La historia se repite a veces en forma de farsa, decía Marx. Pero a veces las farsas se repiten en forma de tragedia.
Coda 3) Anagrama se autocensura. La editorial que había renunciado provisionalmente para, en realidad, renunciar definitivamente a la publicación del libro El odio, de Luisgé Martín, a pesar que dos tribunales dieron permiso, desestimando toda censura previa, ha preferido incumplir el contrato de cesión, guillotinar los miles de ejemplares de la primera edición nonata, y que los derechos reviertan en el autor (él sabrá lo que hacer a partir de ahora) antes que defender la obra y a su autor ante la prensa, la distribución, la crítica y, sobre todo, la madre del cordero, las librerías. El miedo cerval al miedo reputacional y a la pérdida de ventas es la explicación más plausible: varias librerías habían anunciado ya un boicot al libro, que podría convertirse en un boicot al sello (ay, uy, ay, pupa…). No ha ganado Ruth Ortiz, que sigue legitimada para luchar en los tribunales por lo que considera un daño insufrible si el libro acaba siendo publicado por otro sello; ha ganado el miedo a los ayatolas que deciden lo que se puede o no publicar. En su día las viñetas de Charlie o una novela de Rushdie; hoy este parricidio espeluznante analizado, a su manera, por un escritor que quiso hablar con el asesino, el monstruo. Anagrama se ha autocensurado, esto es lo más grave, la peor de las censuras, como la que existía durante el franquismo.

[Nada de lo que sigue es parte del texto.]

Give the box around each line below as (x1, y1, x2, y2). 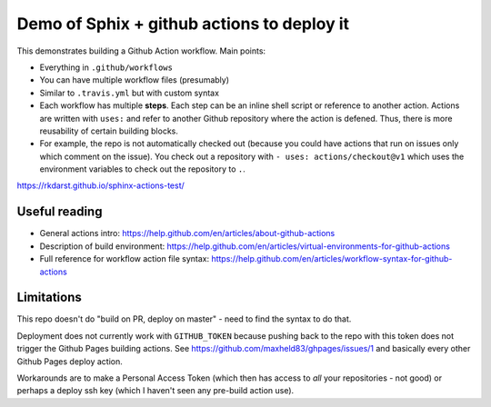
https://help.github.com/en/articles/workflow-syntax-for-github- (210, 253, 453, 264)
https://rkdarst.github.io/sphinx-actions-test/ (16, 180, 185, 191)
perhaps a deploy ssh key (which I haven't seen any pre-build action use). (16, 385, 295, 396)
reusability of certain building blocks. (39, 125, 179, 136)
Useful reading (16, 204, 103, 220)
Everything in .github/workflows (39, 62, 173, 73)
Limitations (16, 290, 82, 305)
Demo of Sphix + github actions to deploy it (16, 14, 350, 34)
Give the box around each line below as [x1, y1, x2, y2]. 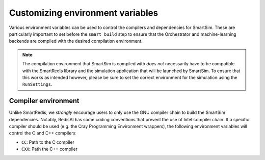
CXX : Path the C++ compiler [21, 146, 78, 152]
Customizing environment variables [9, 7, 159, 18]
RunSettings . [22, 81, 53, 87]
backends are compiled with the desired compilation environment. [9, 38, 143, 44]
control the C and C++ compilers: [9, 130, 77, 136]
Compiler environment [9, 97, 79, 105]
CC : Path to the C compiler [21, 139, 75, 145]
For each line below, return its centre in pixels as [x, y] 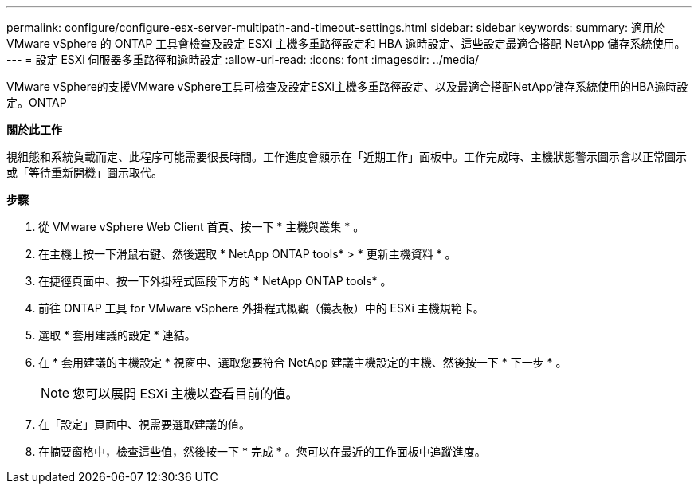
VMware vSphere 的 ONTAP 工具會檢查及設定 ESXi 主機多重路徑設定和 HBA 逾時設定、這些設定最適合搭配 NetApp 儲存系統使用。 [346, 43]
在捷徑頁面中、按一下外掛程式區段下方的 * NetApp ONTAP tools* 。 [215, 281]
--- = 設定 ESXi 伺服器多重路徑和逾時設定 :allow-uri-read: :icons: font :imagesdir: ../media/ [243, 59]
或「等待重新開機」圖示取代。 [84, 172]
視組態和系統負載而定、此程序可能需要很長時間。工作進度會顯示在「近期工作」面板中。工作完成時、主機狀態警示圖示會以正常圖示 [347, 157]
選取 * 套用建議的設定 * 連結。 [117, 335]
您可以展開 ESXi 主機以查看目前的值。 [186, 394]
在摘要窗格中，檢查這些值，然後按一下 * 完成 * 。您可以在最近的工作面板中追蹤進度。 [262, 451]
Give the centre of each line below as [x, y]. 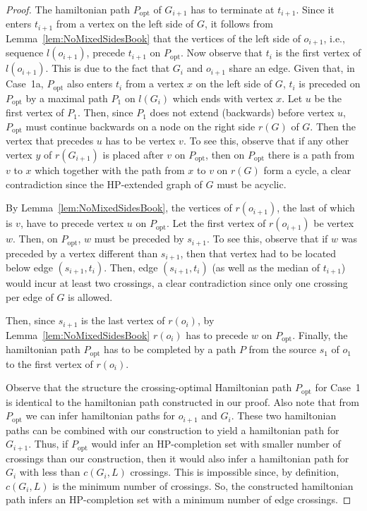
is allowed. [90, 296]
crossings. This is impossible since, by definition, [235, 472]
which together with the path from [110, 170]
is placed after [133, 154]
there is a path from [311, 154]
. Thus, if [48, 444]
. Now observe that [222, 53]
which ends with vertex [223, 98]
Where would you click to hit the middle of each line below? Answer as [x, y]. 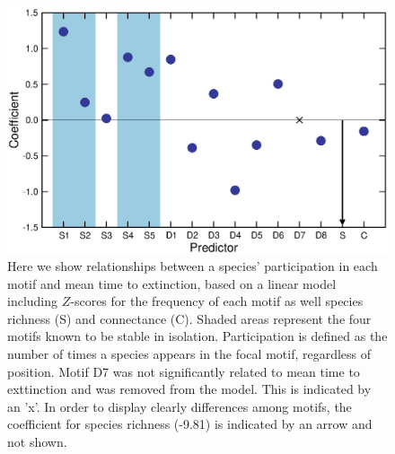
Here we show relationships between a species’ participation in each [193, 266]
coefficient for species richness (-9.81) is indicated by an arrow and [190, 424]
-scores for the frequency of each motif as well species [217, 301]
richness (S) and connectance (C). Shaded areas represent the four [189, 318]
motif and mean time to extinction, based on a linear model [172, 283]
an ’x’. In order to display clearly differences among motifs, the [180, 406]
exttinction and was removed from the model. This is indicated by [189, 389]
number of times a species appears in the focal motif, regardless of [189, 354]
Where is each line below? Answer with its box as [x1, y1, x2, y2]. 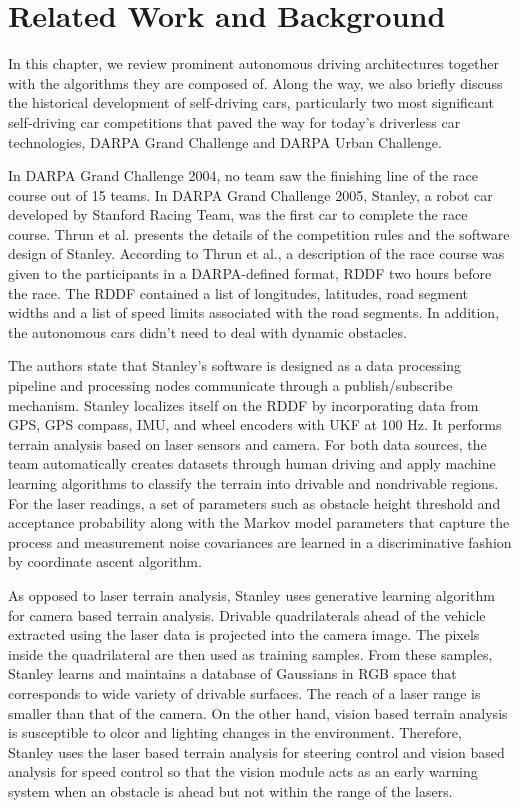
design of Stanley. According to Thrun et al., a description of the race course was [8, 243, 505, 264]
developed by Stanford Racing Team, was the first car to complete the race [8, 204, 468, 225]
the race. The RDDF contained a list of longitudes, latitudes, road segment [8, 282, 469, 303]
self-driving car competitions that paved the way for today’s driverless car [8, 111, 461, 132]
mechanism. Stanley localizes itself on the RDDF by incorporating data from [8, 394, 479, 415]
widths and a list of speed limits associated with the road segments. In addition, [8, 302, 500, 323]
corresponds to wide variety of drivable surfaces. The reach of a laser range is [8, 682, 481, 703]
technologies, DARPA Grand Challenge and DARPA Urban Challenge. [8, 131, 442, 152]
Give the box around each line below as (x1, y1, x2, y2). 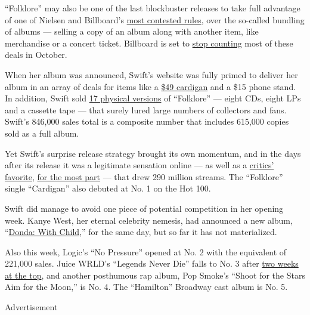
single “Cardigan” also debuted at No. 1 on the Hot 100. (5, 182, 211, 194)
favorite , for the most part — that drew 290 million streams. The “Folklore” (5, 170, 283, 183)
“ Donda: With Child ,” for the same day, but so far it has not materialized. (5, 226, 277, 238)
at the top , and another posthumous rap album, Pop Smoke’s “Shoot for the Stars (5, 268, 305, 281)
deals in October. (5, 48, 67, 61)
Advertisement (5, 301, 58, 313)
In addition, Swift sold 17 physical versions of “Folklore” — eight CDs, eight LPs (5, 92, 301, 104)
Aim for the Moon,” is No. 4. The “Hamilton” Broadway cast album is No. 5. (5, 280, 288, 293)
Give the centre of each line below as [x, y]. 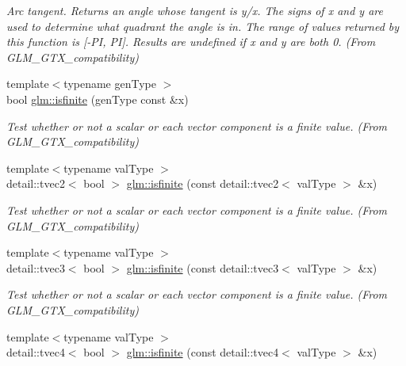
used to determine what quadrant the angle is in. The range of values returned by [203, 26]
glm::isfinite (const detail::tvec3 [203, 267]
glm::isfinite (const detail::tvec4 [203, 352]
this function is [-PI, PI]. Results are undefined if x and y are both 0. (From [191, 42]
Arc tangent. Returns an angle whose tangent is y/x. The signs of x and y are [195, 10]
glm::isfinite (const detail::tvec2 [203, 183]
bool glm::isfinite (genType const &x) [98, 99]
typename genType [110, 84]
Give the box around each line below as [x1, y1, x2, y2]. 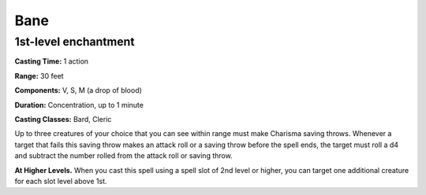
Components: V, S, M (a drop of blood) [14, 86, 142, 95]
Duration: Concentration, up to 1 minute [14, 100, 144, 109]
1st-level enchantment [14, 35, 135, 49]
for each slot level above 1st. [14, 176, 107, 186]
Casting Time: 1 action [14, 57, 89, 66]
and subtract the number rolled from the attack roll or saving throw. [14, 151, 233, 160]
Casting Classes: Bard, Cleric [14, 114, 112, 123]
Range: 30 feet [14, 71, 64, 80]
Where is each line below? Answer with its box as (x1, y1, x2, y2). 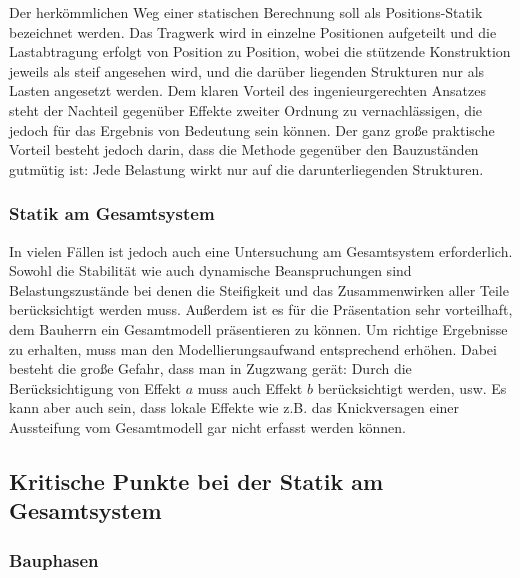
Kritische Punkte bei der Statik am (9, 465, 384, 496)
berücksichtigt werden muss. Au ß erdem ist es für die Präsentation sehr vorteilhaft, (9, 299, 513, 320)
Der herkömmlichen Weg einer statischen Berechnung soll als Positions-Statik (9, 2, 483, 22)
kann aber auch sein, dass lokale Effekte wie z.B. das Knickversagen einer (9, 397, 460, 418)
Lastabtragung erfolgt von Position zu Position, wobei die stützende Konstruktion (9, 41, 511, 62)
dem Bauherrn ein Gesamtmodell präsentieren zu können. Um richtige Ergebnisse (9, 318, 508, 339)
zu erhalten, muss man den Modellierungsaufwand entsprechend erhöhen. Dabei (9, 338, 497, 359)
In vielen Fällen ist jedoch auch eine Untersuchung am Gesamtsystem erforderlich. (9, 240, 513, 261)
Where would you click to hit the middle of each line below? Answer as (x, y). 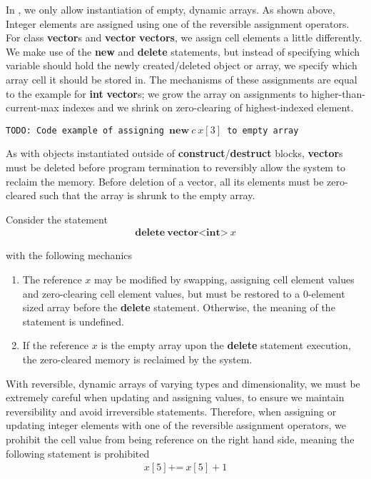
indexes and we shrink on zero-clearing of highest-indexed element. (208, 107)
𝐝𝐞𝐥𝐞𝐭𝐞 (150, 233)
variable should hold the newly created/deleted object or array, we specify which (182, 65)
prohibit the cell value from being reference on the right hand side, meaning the (180, 439)
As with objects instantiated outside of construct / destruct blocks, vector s (174, 153)
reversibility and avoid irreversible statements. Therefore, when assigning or (171, 411)
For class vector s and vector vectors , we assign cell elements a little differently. (184, 37)
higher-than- (338, 93)
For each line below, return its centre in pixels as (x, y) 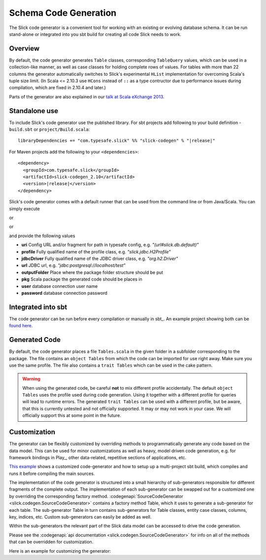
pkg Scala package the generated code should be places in (82, 279)
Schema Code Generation (63, 13)
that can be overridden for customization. (51, 542)
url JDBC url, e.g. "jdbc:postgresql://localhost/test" (73, 265)
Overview (24, 48)
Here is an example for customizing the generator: (60, 551)
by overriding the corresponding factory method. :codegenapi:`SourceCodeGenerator (96, 496)
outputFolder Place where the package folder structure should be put (92, 272)
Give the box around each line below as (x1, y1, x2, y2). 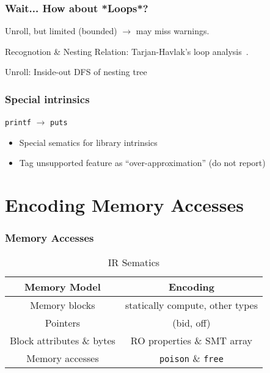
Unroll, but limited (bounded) (5, 24, 117, 37)
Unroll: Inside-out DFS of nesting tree (5, 65, 147, 78)
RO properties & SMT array (130, 333, 253, 347)
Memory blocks (30, 297, 95, 312)
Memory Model (24, 279, 101, 294)
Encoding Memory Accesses (5, 192, 244, 217)
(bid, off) (172, 315, 211, 330)
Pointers (45, 315, 81, 330)
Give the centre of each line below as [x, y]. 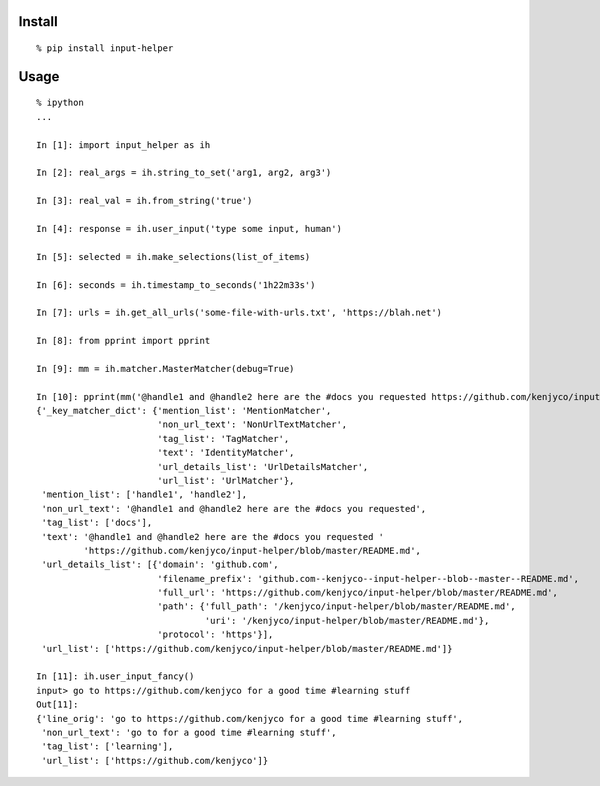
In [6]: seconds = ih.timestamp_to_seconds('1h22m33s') [176, 284]
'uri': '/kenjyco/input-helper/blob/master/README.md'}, [347, 620]
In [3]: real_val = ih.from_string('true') [144, 201]
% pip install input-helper [105, 48]
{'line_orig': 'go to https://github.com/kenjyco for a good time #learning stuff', [250, 718]
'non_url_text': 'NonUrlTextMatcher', [252, 424]
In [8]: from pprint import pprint [123, 341]
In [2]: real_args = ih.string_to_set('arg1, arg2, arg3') [184, 173]
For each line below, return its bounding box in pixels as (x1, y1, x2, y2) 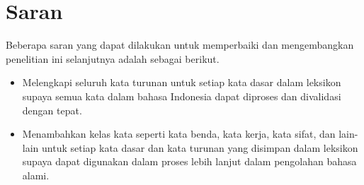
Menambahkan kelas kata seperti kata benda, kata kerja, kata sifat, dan (22, 126, 336, 141)
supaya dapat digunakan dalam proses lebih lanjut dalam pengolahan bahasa (22, 154, 357, 169)
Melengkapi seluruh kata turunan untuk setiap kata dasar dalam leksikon (22, 75, 341, 90)
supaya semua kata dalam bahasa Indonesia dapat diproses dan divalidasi (22, 88, 341, 103)
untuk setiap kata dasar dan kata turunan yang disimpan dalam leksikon (42, 140, 358, 155)
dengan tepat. (22, 102, 82, 117)
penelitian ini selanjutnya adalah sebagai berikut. (6, 51, 220, 66)
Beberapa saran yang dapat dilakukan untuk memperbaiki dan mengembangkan (6, 37, 354, 52)
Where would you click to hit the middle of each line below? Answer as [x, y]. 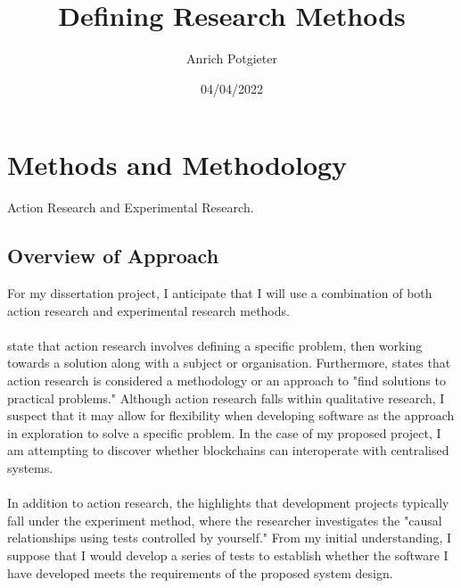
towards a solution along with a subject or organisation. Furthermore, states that [229, 363]
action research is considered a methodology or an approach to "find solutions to [226, 381]
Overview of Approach [113, 256]
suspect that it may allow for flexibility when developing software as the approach [231, 415]
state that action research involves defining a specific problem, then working [215, 345]
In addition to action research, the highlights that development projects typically [228, 503]
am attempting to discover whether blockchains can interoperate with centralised [228, 450]
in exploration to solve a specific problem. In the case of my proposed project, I [224, 432]
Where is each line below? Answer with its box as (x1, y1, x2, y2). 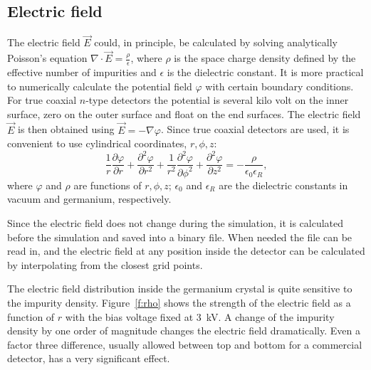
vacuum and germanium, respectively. (7, 191, 172, 206)
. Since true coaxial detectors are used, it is (160, 122, 350, 137)
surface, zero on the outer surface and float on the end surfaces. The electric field (7, 106, 361, 121)
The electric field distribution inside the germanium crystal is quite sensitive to (7, 281, 352, 296)
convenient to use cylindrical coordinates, (7, 136, 187, 151)
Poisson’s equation (7, 51, 88, 65)
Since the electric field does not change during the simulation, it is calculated (7, 215, 344, 230)
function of (7, 309, 55, 324)
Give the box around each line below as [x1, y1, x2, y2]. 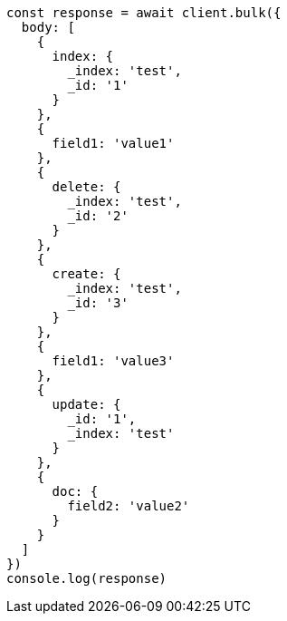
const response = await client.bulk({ [6, 5, 282, 20]
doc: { [52, 484, 99, 499]
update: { [52, 397, 121, 412]
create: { [52, 267, 121, 281]
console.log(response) [6, 571, 167, 586]
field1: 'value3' [52, 354, 175, 368]
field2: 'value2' [67, 499, 190, 513]
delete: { [52, 180, 121, 194]
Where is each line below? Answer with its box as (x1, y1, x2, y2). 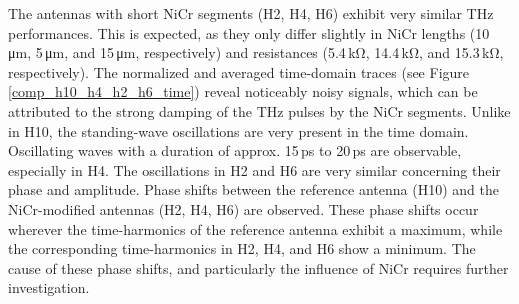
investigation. (8, 277, 90, 298)
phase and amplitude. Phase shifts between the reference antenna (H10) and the (8, 179, 499, 200)
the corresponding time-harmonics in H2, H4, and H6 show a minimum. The (8, 238, 476, 259)
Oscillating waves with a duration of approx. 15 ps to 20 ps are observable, (8, 140, 462, 161)
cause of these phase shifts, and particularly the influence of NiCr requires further (8, 257, 509, 278)
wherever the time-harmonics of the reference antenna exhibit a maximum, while (8, 218, 503, 239)
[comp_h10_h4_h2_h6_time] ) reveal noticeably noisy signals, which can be (8, 81, 478, 102)
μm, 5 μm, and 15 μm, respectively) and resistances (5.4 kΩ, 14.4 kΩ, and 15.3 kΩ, (8, 42, 504, 63)
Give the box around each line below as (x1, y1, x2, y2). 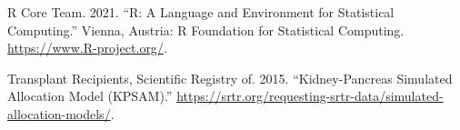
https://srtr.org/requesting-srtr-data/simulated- (176, 86, 444, 105)
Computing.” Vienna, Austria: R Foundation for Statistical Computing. (7, 20, 405, 39)
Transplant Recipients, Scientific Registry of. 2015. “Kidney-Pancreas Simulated (7, 68, 453, 87)
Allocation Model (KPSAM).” (7, 86, 173, 105)
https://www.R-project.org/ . (7, 38, 167, 57)
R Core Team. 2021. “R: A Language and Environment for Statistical (7, 3, 395, 21)
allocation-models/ (7, 104, 111, 123)
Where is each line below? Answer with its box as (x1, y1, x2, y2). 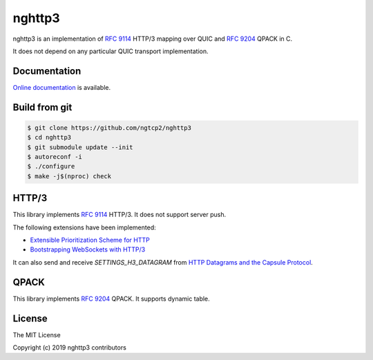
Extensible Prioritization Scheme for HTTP (30, 236, 150, 245)
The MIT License (12, 330, 61, 339)
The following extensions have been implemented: (12, 223, 156, 231)
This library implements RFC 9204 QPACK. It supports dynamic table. (12, 294, 210, 303)
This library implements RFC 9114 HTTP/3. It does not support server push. (12, 211, 227, 219)
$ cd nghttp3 (27, 133, 72, 142)
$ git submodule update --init (27, 143, 134, 151)
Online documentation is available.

En Bélgica, la periodista Nicole Malinconi se entrevistó en la cárcel con la mujer cómplice del asesino Marc Dutroux, ella, el monstruo que dejó morir a las niñas en el sótano de la casa (su marido ya estaba en la cárcel) y escribió con ese material un gran libro, Se llama usted Michelle Martin, que la reclusa quiso que no se publicara, pero que nadie se atrevió a prohibir, y que debería ser lectura obligatoria en las escuelas de periodismo por su limpieza conceptual y su prosa quirúrgica. Así empieza:
«Su nombre es Michelle, se apellida usted Martin. Se halla detenida en la cárcel de Namur, Bélgica, desde 1996. Está condenada a una pena de treinta años de reclusión. Ese año, los diarios y las televisiones de Europa y posiblemente de fuera del continente ligaron de manera indisociable su nombre al de Marc Dutroux, entonces su marido, detenido en el mismo momento en Sars-la-Buissière, Bélgica, tras haber raptado y violado a Yancka Mackova, una chica eslovaca; raptado, secuestrado en un sótano y violado a dos niñas de ocho años, Julie Lejeune y Mélissa Russo, que murieron de hambre tras varios meses de reclusión en el sótano; igual que An Marchal y Eefje Lambrecks, de diecisiete y diecinueve años de edad, a las que él drogó y finalmente enterró vivas; luego raptó, secuestró en el mismo sótano y violó a Sabine Dardenne y a Laetitia Delhez, dos muchachas de doce años, las únicas que lograron escapar con vida, junto a Yancka. En 2004, el jurado popular de lo penal consideró que era usted culpable por haber, junto a Marc Dutroux, cooperado en la violación de la joven eslovaca, por haber, junto con él, secuestrado a Sabina y Laetitia, An y Eefje, Julie y Mélissa, y, respecto de estas dos últimas, con «circunstancias agravantes con resultado de muerte», es decir que sin la presencia de Marc Dutroux, que se hallaba entonces en la cárcel, bajó usted una única vez al sótano para depositar dos bolsas de comida, y luego, durante casi tres meses, no volvió a bajar, y dejó que murieran de hambre. Así fue como salió usted del anonimato. Era usted la mujer de Marc Dutroux. Se decía que usted era como él, un monstruo.»